Quick & Dirty: This is a great murder/mystery book that has good romance, heartbreak, and isn’t too scary.

Opening Sentence: Think about a moment, a little centimeter of time you’d happily exist in forever, if time could be laid out along the spine of a ruler.

The Review:

Olivia is 16 years old and has just recently flunked out of art school. A year ago her best friend was brutally murdered. Her mother is the one accused of murdering him, she is a schizophrenic that went off her medication and they say she didn’t know what she was doing. Lucas Stern and Olivia grew up together and were pretty much inseparable. Olivia was big into art and Stern was an amazing piano player. One week before Stern was murdered Olivia realized that she had more than friendship feelings for Stern but she never got a chance to tell him how she felt. The last time she saw Stern they shared a sweet moment together but it left her colorblind and now she can only see the world in shades of Grey. That’s why she dropped out of art school. How can she be an artist if she can’t see colors. Her life has pretty much turned upside-down and she doesn’t know how to move on from all the bad that has happened.

It has almost been a year and her mother’s trial is only ten days away. She gets a surprise visit from Stern’s ghost and he tells her that her mother didn’t kill him. Olivia needs to find Stern’s real killer and the only clues she has are the inconsistent memories that Stern has from being alive. Together they try to piece together what really happened to him on that horrible night, before it’s too late for her mother. Along the way Olivia has to confront her feelings about the boy she lost forever and can never really get back.

Olivia is a pretty average teenager. She likes to flirt and drink a little too much, but she feels like she might be going crazy at times. She was a fun character that has a lot of depth to her. You get to see her try to deal with everything that has happened and the author does a wonderful job of making you feel and see the pain that Olivia is going through. She tries to cope the best way she can but the only way to find peace and move on is to find the truth. I really liked her as a character and felt that she was easy to connect to.

Stern is an interesting character. You get to see two sides to Stern. His ghost and then memory’s that Olivia has of him. The ghost Stern doesn’t really remember much from his life, but he remembers Olivia and a few clues they need to solve his murder.

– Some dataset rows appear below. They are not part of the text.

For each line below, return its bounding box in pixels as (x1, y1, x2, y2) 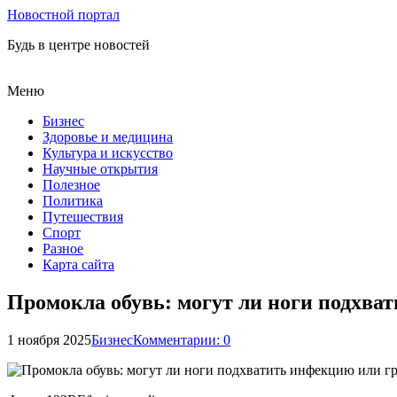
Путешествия (43, 209, 123, 224)
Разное (43, 241, 83, 256)
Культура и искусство (43, 145, 173, 160)
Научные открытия (43, 161, 158, 176)
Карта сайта (43, 257, 114, 272)
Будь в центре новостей (7, 37, 150, 52)
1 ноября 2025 (7, 331, 91, 347)
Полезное (43, 177, 100, 192)
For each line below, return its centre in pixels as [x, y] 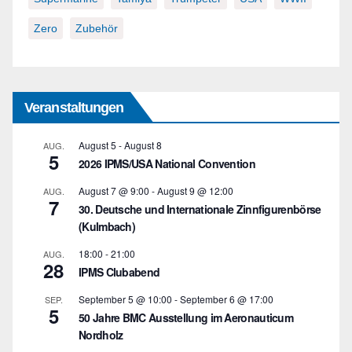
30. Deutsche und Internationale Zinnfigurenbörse [200, 209]
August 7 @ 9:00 [114, 190]
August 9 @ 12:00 [195, 190]
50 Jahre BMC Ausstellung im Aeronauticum [186, 317]
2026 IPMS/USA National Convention [167, 163]
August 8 [143, 145]
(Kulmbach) [107, 226]
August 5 [97, 145]
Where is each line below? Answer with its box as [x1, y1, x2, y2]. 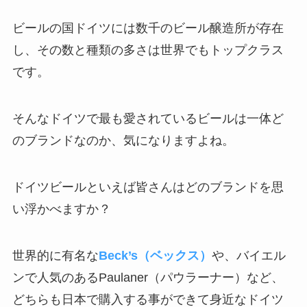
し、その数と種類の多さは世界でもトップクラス [12, 43, 284, 58]
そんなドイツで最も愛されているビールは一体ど [12, 112, 284, 126]
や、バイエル [211, 248, 286, 262]
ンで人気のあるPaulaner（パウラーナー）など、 [12, 270, 284, 284]
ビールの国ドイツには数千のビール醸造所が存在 [12, 21, 284, 36]
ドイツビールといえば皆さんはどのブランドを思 [12, 180, 284, 195]
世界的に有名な [12, 248, 99, 262]
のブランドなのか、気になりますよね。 [12, 134, 234, 148]
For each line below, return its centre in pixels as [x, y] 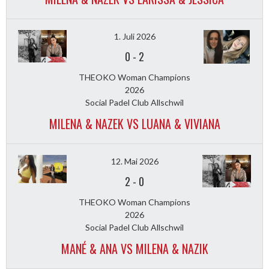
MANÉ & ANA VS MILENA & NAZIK [134, 249]
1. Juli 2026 [134, 37]
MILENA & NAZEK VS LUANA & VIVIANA [134, 124]
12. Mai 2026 [134, 162]
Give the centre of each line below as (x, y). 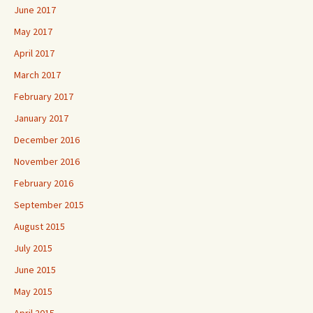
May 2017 (33, 31)
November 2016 (47, 161)
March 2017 (37, 74)
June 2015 (35, 269)
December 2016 (47, 139)
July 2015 (33, 248)
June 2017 (35, 9)
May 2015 (33, 291)
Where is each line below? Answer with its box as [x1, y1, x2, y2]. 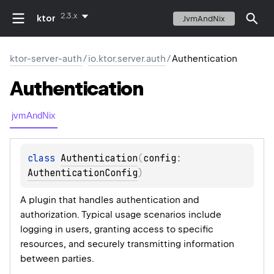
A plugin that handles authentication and [20, 194, 199, 206]
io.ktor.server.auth [88, 53, 166, 64]
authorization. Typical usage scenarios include [20, 209, 221, 221]
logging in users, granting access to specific [20, 224, 213, 235]
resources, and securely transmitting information [20, 239, 234, 250]
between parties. [20, 253, 94, 265]
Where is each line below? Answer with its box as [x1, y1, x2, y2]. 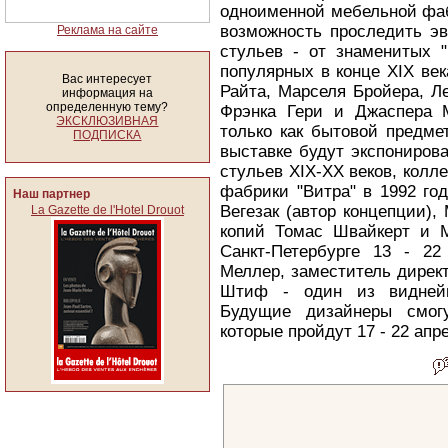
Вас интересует [62, 72, 153, 86]
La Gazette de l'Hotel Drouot [31, 203, 184, 217]
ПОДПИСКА [73, 128, 142, 142]
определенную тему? [46, 100, 169, 114]
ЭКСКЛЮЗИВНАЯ [56, 114, 159, 128]
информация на [62, 86, 153, 100]
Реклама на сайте [57, 23, 158, 37]
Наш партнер [13, 187, 90, 201]
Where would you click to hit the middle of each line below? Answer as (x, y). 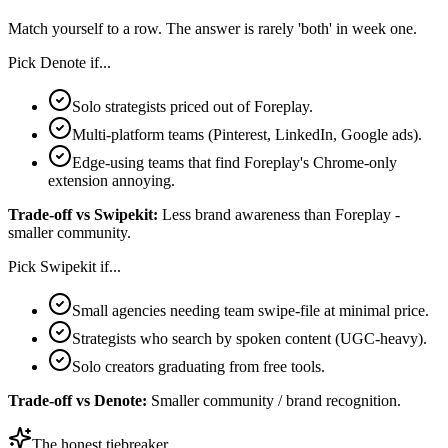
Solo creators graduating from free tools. (198, 366)
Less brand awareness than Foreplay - (281, 214)
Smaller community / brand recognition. (276, 400)
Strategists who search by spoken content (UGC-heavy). (249, 338)
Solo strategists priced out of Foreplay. (192, 106)
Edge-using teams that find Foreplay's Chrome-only (234, 162)
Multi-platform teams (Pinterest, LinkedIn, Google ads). (247, 134)
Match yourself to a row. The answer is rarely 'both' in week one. (212, 28)
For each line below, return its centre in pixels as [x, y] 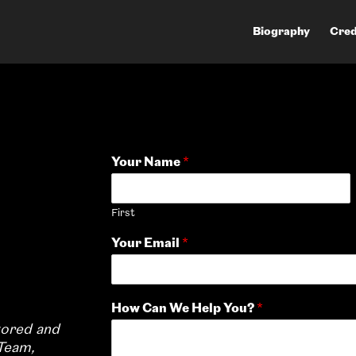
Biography [281, 31]
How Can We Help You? [184, 308]
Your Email [147, 243]
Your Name [147, 162]
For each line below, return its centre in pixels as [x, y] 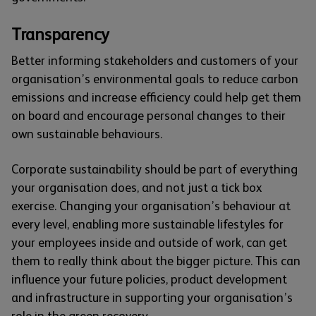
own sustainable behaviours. [87, 134]
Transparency [60, 35]
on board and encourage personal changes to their [148, 116]
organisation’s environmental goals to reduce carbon [155, 79]
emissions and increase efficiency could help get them [156, 98]
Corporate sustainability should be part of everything [154, 170]
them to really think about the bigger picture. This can [156, 261]
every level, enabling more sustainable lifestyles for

In Olivia’s memories he is a sweet boy that she did everything with. He was her best friend and it’s cute to see how their relationship developed through their lives. He is a good guy and I liked getting to know him.

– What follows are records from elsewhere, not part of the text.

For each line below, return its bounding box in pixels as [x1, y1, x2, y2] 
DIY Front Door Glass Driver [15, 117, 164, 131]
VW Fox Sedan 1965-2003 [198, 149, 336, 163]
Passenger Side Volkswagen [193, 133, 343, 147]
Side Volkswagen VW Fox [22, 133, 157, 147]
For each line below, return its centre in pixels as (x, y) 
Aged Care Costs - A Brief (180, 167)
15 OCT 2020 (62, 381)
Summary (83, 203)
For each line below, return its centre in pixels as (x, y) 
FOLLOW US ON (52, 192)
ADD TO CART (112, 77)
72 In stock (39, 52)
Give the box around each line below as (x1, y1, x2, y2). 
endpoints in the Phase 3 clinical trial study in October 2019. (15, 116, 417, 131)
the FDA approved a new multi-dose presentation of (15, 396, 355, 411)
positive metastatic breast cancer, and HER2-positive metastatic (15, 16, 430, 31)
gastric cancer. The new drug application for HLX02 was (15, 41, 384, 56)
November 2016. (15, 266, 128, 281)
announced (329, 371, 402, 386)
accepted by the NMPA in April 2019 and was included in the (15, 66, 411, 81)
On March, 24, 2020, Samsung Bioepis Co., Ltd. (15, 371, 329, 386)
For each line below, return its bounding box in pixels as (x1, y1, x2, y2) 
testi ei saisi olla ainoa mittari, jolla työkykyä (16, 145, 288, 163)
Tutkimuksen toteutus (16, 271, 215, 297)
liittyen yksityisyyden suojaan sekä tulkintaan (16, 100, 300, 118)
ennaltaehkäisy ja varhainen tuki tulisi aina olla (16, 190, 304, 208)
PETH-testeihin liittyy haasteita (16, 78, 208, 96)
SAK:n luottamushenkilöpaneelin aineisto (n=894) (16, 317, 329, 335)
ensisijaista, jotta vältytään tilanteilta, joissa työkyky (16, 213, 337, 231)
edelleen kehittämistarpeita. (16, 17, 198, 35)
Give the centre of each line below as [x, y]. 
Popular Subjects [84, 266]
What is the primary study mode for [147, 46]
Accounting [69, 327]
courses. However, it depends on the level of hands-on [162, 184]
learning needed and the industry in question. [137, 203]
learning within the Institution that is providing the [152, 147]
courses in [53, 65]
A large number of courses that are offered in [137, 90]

This book was a great read. It really caught my interest and kept it the whole way through. I did figure out parts of the plot pretty early on, but there were also some twists that caught me by surprise. It had a great pace and was very well written. There was sweet romance, and some very heartfelt moments throughout the book. The ending was perfect because it left you satisfied and I would love to read more by this author. I would highly recommend this book to anyone that enjoys a good mystery.

Notable Scene:

“Stop freaking out,” he says, gazing down at me, a little crack in his deep voice. “I meant it: I think your painting is beautiful, Olivia.” I realize by the heat in my cheeks that I’m blushing like crazy. And so is he. Cheeks vibrant pink, almost electric. He’s moving his big hazel eyes over me like he’s never seen me before. We stay like this, heat pressing against us from all sides. And then, tentatively, he moves his hand to my cheek and draws me toward him, touching his lips to mine, so soft. I feel his fingers through my hair, his big hand cradling the back of my head; a hot rush, a pulse, fills my whole body as I press into him, kissing him back. I let my eyes shut as he presses even closer into me, and I stop noticing the heat. I stop noticing anything but a vague, vibrating dizziness pulsing through me—my body melting and trembling into his. Stern. This is Stern.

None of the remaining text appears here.